決着
「だって……」
智樹の表情が一瞬曇る。
「孤独だったからさ」
「孤独……?」
「この世界に来て数百年……誰も理解してくれない。しても先に死ぬ」
智樹の剣が重くなる。
「だから……キャラが排出されるのをずっと待ってた」
「だからってこんな……」
「もしかしたら、僕たちは分かり合えたかもしれないね、でもまぁ僕は不老だから君は老いてさっさと死ぬから意味ないなって思っちゃった」
智樹がレンに突進する。
「もう終わりにしたいんだ」
「終わりじゃない!」
レンが叫んだ。
「この世界も……あなたも……終わらせちゃいけない!」
レンの剣が智樹を貫いた瞬間……
逆にレンの胸にも剣が突き刺さる。
二人は同時に崩れ落ちた。
***
闇の中で……
レンは智樹の記憶を見た。
元の世界では普通の高校生だった智樹。
突然の異世界召喚
人間兵器として過酷に何十年も過ごした
そして良心の呵責に耐えられなくなり自分を呼び出した存在すらも消した。
その後も数百年の時を経ても老いる事もなく、元の世界へ帰る事もできず彷徨う
気のあった仲間は皆老いて死に……
孤独に耐えられなくなった彼……
「ごめん……」
智樹の声が響く。
「こんなことに付き合わせてしまって……」
「あなたは……元の世界に帰りたかったんですね」
レンが涙を流す。
「そうなのかな……『不死』じゃないから死ねばいつでも終われたんだ。
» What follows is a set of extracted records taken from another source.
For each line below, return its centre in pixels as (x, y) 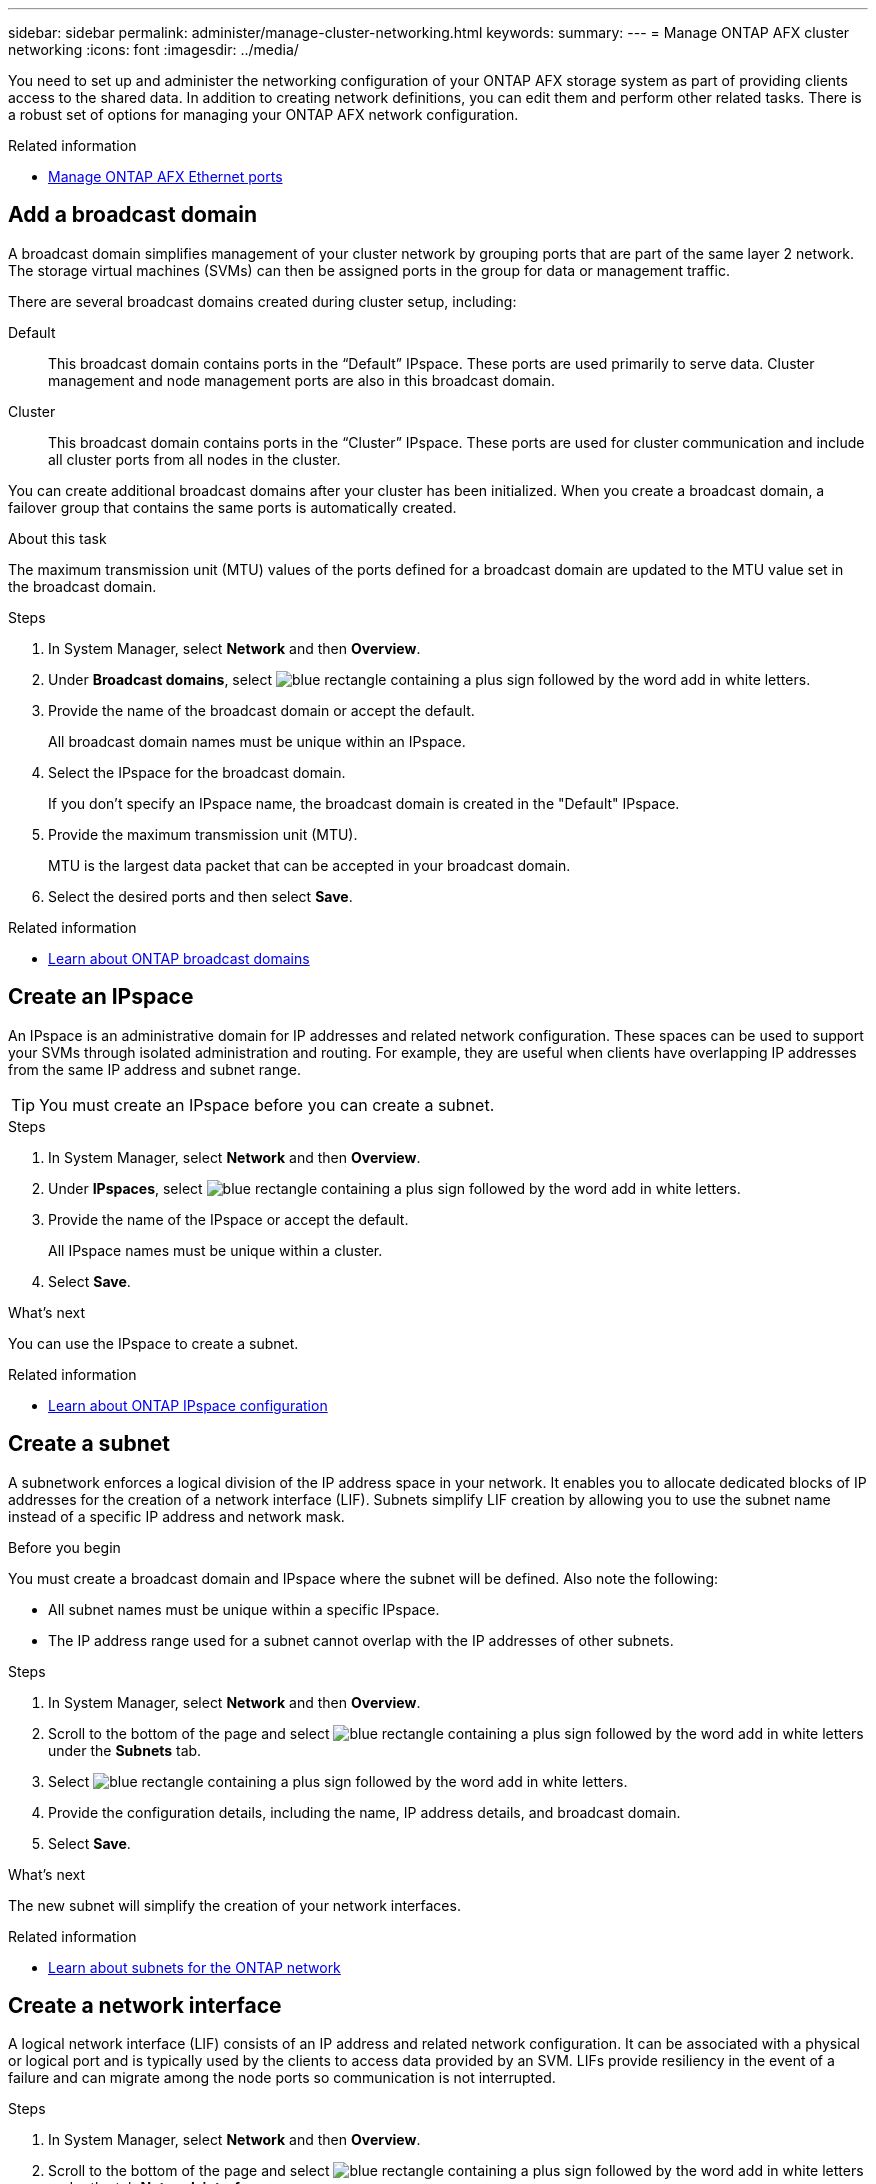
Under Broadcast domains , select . (429, 679)
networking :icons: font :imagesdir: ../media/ (153, 49)
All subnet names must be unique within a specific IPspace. (244, 1609)
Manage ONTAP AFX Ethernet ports (165, 176)
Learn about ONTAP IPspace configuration (188, 1405)
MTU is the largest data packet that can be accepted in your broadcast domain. (309, 865)
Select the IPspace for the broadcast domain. (197, 772)
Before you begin (64, 1547)
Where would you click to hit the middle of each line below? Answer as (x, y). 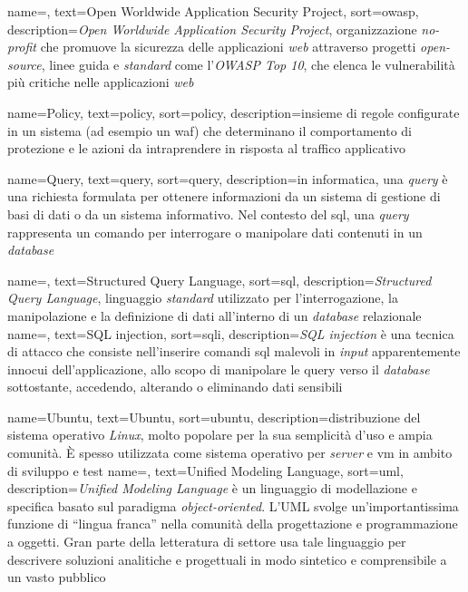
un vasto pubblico (57, 577)
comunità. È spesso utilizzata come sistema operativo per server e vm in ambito (230, 453)
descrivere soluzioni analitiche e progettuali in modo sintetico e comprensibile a (227, 559)
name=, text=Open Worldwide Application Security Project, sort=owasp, (213, 11)
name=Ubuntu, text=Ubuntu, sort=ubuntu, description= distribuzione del (214, 417)
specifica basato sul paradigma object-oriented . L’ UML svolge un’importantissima (233, 505)
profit (22, 47)
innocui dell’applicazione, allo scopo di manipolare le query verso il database (219, 369)
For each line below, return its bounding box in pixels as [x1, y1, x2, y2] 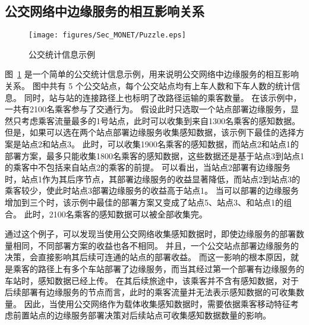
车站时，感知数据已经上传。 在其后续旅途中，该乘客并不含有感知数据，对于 [5, 274, 299, 286]
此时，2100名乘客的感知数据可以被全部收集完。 [24, 207, 207, 220]
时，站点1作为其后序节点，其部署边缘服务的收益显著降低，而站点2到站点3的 [5, 172, 300, 185]
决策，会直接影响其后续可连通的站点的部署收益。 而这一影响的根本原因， [5, 251, 291, 263]
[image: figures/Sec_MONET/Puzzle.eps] [29, 31, 186, 40]
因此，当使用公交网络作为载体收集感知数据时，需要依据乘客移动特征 [24, 297, 291, 310]
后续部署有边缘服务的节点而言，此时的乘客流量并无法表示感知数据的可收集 [5, 286, 296, 298]
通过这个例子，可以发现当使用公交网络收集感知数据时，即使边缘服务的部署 [5, 228, 296, 240]
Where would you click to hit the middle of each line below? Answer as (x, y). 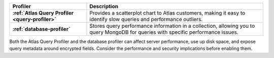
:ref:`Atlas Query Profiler (43, 13)
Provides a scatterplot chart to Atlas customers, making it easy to (167, 13)
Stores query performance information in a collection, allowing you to (172, 26)
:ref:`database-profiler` (41, 29)
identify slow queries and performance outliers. (146, 19)
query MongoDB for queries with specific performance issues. (164, 32)
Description (104, 6)
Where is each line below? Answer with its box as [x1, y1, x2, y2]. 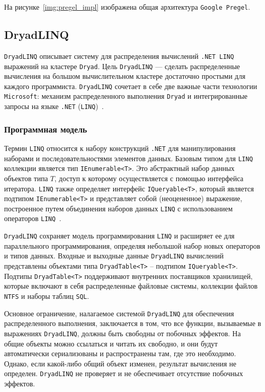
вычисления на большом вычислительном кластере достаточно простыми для [4, 71, 246, 81]
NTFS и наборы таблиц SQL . [4, 290, 89, 301]
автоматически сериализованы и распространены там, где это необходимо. [4, 348, 236, 359]
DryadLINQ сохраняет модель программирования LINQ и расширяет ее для [4, 230, 235, 241]
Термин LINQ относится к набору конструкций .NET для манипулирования [4, 142, 236, 153]
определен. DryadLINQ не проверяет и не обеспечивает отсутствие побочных [4, 368, 243, 379]
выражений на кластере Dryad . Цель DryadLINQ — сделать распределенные [4, 60, 240, 71]
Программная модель [4, 122, 87, 135]
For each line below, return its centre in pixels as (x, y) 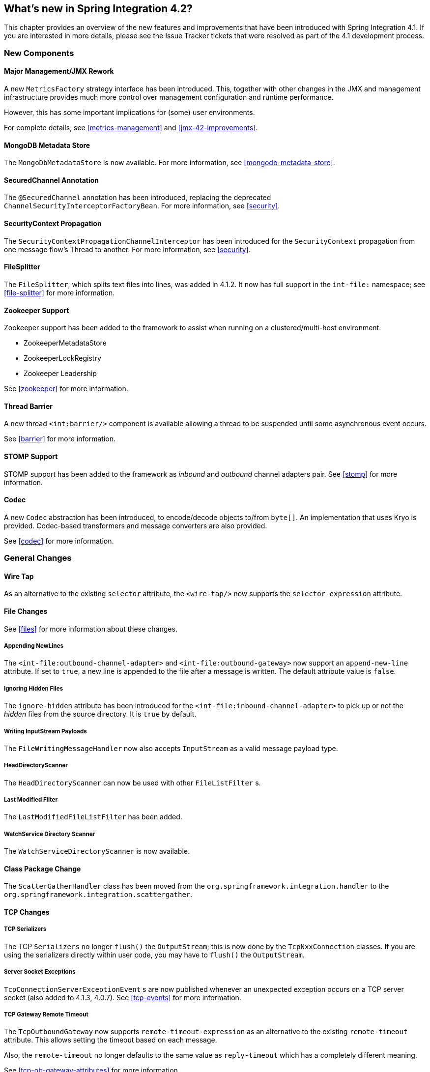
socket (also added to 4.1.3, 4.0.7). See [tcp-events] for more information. (123, 997)
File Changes (26, 611)
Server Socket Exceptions (40, 972)
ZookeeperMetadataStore (65, 343)
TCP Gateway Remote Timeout (46, 1015)
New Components (39, 53)
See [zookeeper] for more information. (66, 389)
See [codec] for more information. (59, 541)
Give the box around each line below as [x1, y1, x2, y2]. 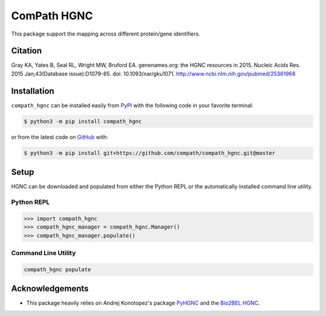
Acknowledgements [11, 283, 89, 294]
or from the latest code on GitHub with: [11, 133, 109, 141]
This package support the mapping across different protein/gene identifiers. [11, 30, 200, 37]
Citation [11, 46, 42, 56]
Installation [11, 86, 54, 96]
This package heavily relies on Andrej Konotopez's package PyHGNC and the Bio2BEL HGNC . [26, 299, 260, 307]
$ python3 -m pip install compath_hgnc [24, 118, 142, 125]
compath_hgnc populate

でもそれをしなかった……何故なんだろう」
智樹の声がかすれる。
「……もう何もわからないんだ」
「僕は……本当は何者なんでしょうか」
レンが問いかける。
「それは……」
智樹の声が優しくなった。
「君が決めればいいんじゃないかな」
眩い光が煌めく
「『不老』は僕が持っていくから、安心して良いよ、そういうアイテムだけは充実してたからさ……」
闇が少しずつ明るくなり……
レンは荒野で目を覚ました。
「レン!レン!」
グレイスの声が響く。
レンは目を開けた。
そこに居たのは泣いているグレイスだった。
「僕は……」
「大丈夫か?」
グレイスの大きな手がレンの頬を撫でる。
レンはぼんやりと周囲を見回した。
荒野は元に戻り、人々も戻ってきていた。
魔王龍の痕跡もなく、平和が訪れているようだ。
「あの人は……?」
レンが尋ねる。
「誰も見ていない」
グレイスが答えた。
「だが……これを見つけた」
グレイスが何かを差し出した。
それは『召喚ガチャ』の結晶だった。
「結晶はヒビ割れると細かい光になってレンの中に吸い込まれていった」
涙が溢れて止まらなかった。
「「君が決めればいいんじゃないかな」」
また彼の言葉が聞こえた気がした
「そう……なのかな」
レンは自分の胸に手を当てた。
「帰ろう」
グレイスがレンを抱き上げた。
「皆が待ってる」
レンは目を閉じた。
頭の中にある記憶……それが本当の自分の物か分からない……
でもこの胸の痛み……グレイスや皆への想い……これだけは確かだ。